Veniamo ai disturbi.
"Vediamo bambini con disturbi dello spettro autistico, quelli con malattie neurologiche, penso a sindromi epilettiche, sclerosi multipla pediatrica, eccetera, o a disturbi con disabilità fisiche e psichiche con malattie rare. Hanno dovuto affrontare, spesso in solitudine, una prova troppo dura con conseguenze negative importanti e una regressione rispetto ai progressi faticosamente conquistati. In molti bambini e ragazzi già fragili sono emerse problematiche". comportamentali.
Per esempio?
"Stati di agitazione e aggressività, per esempio. Ma anche problematiche ansioso-depressive clinicamente rilevanti, che però non sempre si traducono in una richiesta di aiuto, anche per paura del contagio. O che non sempre incontrano la possibilità di una adeguata risposta assistenziale, visti gli spazi a disposizione".
Ecco, a proposito di disturbi, ci sono campanelli di allarme ai quali un adulto dovrebbe prestare attenzione?

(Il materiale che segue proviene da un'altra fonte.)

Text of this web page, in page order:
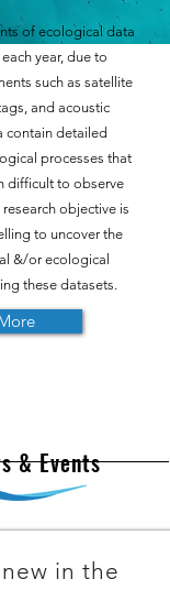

"Beh, quello della prevenzione è un tema a cui tengo molto. Perché l'intervento precoce in situazioni di rischio evolutivo può fare davvero la differenza nelle traiettorie di sviluppo di un bambino. Non significa medicalizzare i bambini, ma dare loro una possibilità di superare più facilmente momenti di crisi o di intervenire tempestivamente in situazioni che potrebbero evolvere e peggiorare nel tempo. L'attenzione va posta a tutti i cambiamenti significativi che possano andare nella direzione di una chiusura, di una alterazione dei ritmi fisiologici, di alterazioni comportamentali o dell'umore. Gli adulti dovrebbero stare attenti ai cambiamenti, notare se il bambino interagisce poco o manifesta un'eccessiva irritabilità, soprattutto per i bambini in età prescolare".
E negli altri?
"Starei attenta alla somatizzazione delle emozioni, a un eccessivo attaccamento al genitore oppure a una marcata paura dell'abbandono. Sono tutti segni che possono evolvere in sintomi depressivi. Ricordo che i disturbi depressivi possono manifestarsi da un anno in poi, anche se sono difficilissimi da diagnosticare in quella fase. E comunque non c'è età: molto dipende da una predisposizione genetica e poi dai fattori ambientali. Per questo è importante la prevenzione".
E spesso ci si dimentica di chiedere a un bambino una cosa forse banale: 'Come stai?'
"Sarebbe molto utile, a prescindere dalla pandemia".